===== Given records =====

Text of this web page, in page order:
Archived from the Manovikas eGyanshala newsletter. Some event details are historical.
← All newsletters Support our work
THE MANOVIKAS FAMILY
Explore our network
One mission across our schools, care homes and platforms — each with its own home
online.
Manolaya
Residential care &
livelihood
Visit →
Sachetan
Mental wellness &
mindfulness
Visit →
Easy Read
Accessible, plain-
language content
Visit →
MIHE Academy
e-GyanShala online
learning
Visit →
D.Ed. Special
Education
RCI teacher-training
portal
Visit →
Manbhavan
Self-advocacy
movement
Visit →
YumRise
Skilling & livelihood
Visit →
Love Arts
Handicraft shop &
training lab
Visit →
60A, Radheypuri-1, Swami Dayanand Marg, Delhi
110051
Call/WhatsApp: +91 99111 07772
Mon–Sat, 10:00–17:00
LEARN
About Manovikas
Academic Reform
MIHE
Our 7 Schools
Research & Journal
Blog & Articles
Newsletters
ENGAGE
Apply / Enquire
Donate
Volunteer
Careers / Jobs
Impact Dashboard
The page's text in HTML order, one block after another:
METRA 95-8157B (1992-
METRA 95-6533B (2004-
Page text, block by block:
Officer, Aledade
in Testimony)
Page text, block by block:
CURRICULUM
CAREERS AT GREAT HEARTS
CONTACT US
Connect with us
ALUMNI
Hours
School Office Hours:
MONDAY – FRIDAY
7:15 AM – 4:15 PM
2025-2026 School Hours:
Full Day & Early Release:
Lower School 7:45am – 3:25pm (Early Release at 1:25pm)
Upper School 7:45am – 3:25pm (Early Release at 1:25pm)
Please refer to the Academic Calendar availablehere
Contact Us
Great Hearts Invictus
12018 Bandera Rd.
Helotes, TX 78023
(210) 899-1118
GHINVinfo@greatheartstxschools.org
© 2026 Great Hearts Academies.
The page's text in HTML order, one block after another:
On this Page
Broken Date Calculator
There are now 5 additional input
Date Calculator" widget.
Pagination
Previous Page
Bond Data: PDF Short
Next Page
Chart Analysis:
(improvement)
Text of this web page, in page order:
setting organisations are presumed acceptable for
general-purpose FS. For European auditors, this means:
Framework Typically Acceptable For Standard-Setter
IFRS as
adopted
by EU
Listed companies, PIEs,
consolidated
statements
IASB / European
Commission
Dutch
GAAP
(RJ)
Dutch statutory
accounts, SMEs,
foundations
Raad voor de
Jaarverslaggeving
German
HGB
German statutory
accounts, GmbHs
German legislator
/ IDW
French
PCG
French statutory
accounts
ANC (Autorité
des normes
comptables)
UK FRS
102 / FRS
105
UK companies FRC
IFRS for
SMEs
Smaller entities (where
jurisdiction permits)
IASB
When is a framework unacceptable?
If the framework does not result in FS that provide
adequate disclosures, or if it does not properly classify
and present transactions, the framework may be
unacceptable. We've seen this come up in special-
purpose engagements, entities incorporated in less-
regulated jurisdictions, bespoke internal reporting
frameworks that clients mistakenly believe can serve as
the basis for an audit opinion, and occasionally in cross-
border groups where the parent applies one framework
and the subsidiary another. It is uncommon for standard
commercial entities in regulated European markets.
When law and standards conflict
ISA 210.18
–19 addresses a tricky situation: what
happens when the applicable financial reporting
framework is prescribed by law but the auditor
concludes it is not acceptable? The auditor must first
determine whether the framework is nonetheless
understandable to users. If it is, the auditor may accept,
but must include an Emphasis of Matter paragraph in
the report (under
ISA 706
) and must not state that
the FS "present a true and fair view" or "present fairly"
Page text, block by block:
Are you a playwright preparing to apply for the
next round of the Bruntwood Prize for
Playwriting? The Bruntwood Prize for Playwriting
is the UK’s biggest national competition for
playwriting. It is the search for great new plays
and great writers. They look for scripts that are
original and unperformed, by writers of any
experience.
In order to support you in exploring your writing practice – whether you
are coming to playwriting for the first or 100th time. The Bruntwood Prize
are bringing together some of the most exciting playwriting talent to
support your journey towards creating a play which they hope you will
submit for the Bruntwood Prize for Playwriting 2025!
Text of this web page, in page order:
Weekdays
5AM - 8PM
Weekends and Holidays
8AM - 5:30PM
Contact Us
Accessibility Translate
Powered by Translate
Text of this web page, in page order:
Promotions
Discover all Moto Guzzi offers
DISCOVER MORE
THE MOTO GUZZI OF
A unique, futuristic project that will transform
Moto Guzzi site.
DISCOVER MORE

=====

• Task item
Give the number of lines in the data that contain the string "your" and nothing more.

• Result of the exercise
2